- **Task brief**: Reproduce the listing below as it stands. Leave out each image.

- **Exercise materials**:
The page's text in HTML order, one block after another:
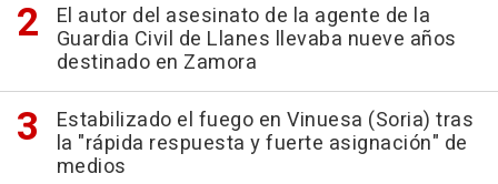
El autor del asesinato de la agente de la
Guardia Civil de Llanes llevaba nueve años
destinado en Zamora
Estabilizado el fuego en Vinuesa (Soria) tras
la "rápida respuesta y fuerte asignación" de
medios
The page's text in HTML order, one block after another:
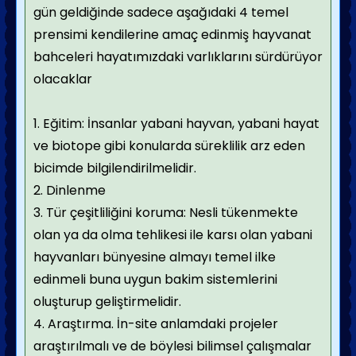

- **Written reply**:
The page's text in HTML order, one block after another:
El autor del asesinato de la agente de la
Guardia Civil de Llanes llevaba nueve años
destinado en Zamora
Estabilizado el fuego en Vinuesa (Soria) tras
la "rápida respuesta y fuerte asignación" de
medios
The page's text in HTML order, one block after another:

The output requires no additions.